# GIBSON FUTURA TRACING/TEMPLATE/PDF/ANYTHING?



## fernando bocadillos (Jun 9, 2019)

I want to build a Gibson futura but cant find a printable tracing anywhere, just the body... can anyone help me please?
Thanks!!!!! So MUUUUCHHHH!!!!


----------



## Silvertone (Oct 13, 2018)

I already told you I would send you a pdf file. Send me a PM with your e-mail and I will send it.










You can check out my build thread here - Futura Build

Cheers Peter.


----------



## Guest (Aug 5, 2019)

@fernando bocadillos
If you're not sure how to contact him, 'click' his name, a prompt will pop up, click 'start a conversation'.


----------



## Silvertone (Oct 13, 2018)

laristotle said:


> @fernando bocadillos
> If you're not sure how to contact him, 'click' his name, a prompt will pop up, click 'start a conversation'.
> 
> View attachment 265692


Thanks - I should have thought of that myself. 

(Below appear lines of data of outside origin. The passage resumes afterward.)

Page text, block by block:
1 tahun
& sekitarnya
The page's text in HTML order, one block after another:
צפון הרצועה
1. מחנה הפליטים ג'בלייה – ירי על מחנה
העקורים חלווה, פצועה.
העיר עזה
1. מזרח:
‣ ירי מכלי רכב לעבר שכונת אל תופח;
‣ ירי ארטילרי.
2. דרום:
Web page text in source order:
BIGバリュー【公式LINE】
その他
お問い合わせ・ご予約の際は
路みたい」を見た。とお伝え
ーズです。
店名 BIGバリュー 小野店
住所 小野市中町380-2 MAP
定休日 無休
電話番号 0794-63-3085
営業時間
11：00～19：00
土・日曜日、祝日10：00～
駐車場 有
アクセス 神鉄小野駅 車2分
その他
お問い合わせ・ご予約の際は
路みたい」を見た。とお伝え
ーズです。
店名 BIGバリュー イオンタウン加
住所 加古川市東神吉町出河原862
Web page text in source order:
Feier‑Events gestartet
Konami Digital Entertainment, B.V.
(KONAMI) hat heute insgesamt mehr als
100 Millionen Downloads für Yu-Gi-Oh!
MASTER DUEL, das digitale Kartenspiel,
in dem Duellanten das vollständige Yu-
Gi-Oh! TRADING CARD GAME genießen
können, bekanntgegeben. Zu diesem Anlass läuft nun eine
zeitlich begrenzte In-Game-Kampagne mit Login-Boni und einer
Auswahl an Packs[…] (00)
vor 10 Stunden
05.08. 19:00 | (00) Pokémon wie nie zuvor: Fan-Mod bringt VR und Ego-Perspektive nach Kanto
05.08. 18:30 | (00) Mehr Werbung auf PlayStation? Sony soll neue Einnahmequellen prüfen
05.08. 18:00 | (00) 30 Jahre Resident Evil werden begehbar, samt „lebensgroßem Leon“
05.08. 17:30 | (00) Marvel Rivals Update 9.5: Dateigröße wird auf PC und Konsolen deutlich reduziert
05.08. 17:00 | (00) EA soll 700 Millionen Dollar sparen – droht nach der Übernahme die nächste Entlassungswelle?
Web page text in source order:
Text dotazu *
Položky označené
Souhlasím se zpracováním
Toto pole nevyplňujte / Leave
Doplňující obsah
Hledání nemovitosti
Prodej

I had posted the pdf in the other thread for about a week and there was no response. I took down the pdf because I did do a lot of work on that drawing and didn't necessarily want it to show up on a free download site. I do not mind giving it out to people here or other forums that ask for some help.

Regards Peter.


----------



## Guest (Aug 6, 2019)

Checked his profile. Only 3 posts and all Futura. Guess he doesn't want to follow up.
In a month from now, when he starts a new thread again, just ignore it.


----------



## knight_yyz (Mar 14, 2015)

I thought this was the futura


----------



## Silvertone (Oct 13, 2018)

That is the more recent one. This is the original proto-type Futura which turned into the Explorer in 1957 - 58.










Cheers Peter.


----------



## fernando bocadillos (Jun 9, 2019)

laristotle said:


> Checked his profile. Only 3 posts and all Futura. Guess he doesn't want to follow up.
> In a month from now, when he starts a new thread again, just ignore it.


Mmm, thats the Corvus I think.


----------



## fernando bocadillos (Jun 9, 2019)

Silvertone said:


> Thanks - I should have thought of that myself.
> 
> I had posted the pdf in the other thread for about a week and there was no response. I took down the pdf because I did do a lot of work on that drawing and didn't necessarily want it to show up on a free download site. I do not mind giving it out to people here or other forums that ask for some help.
> 
> Regards Peter.


Thanks Silvertone for being kind.


----------